Yiyecek ve suya ek olarak, hemen hemen her organizmanın oksijene serbestçe erişmesi gerekir. Canlılar bu ihtiyacı nefes alma adı verilen karmaşık ve spesifik bir süreçle doldurur. Tüm sırları daha yüksek hayvanlarda ve insanlarda ortaya konurken, böceklerin solunumu hakkında çok az şey biliniyor. Makale, arı solunmasının özelliklerini ayrıntılı olarak inceleyecek ve ayrıca böcek hücrelerinin çevre ile gaz değişiminin tüm inceliklerini açıklayacaktır.
Bal arısının solunum sistemi: ana rol, açıklama, yapı
Diğer canlılar gibi bal arılarının da vücuda hava sağlamak için etkili bir sisteme ihtiyaçları vardır. Vücudun işlevselliğini sağlamada, hücrelere oksijen sağlamada anahtar rollerden birini oynar: bu element olmadan, tek bir fizyolojik süreç geçmez, bu nedenle yokluğu bireysel vücut sistemlerinin kademeli olarak bloke edilmesine ve gelecekte böceklerin ölümüne yol açar. Solunum sayesinde böcekler su buharı ve çeşitli metabolik ürünleri de serbest bırakır.
Minyatür boyutuna rağmen, yerli ve vahşi arıların vücudu, gelişmiş bir metabolizmaya sahip oldukça karmaşık bir organizmadır. Bu durumda, bu böceklerde hücrelerin oksijen ile doygunluğu, diğer türlerden daha az karmaşık olmayan bir gaz değişim sistemi ile sağlanır.
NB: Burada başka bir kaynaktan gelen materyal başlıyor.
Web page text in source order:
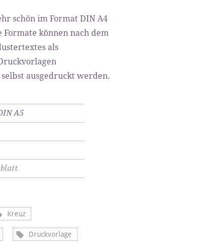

ancak arının nefes alması tuhaf bir prensiptirbenzersiz bir dizi özel organ tarafından sağlanır. Tek tek taşıyıcıların veya portatif sistemlerin (kan dolaşımı) katılımı olmadan doğrudan hava ile doğrudan etkileşerek hücrenin oksijenle doygunluğuna katkıda bulunurlar.
Biliyor musun Bal arıları, gezegendeki en eski canlılardan biridir. Onlar zaten Kretase'de yaygındı. — yaklaşık 100 milyon yıl önce.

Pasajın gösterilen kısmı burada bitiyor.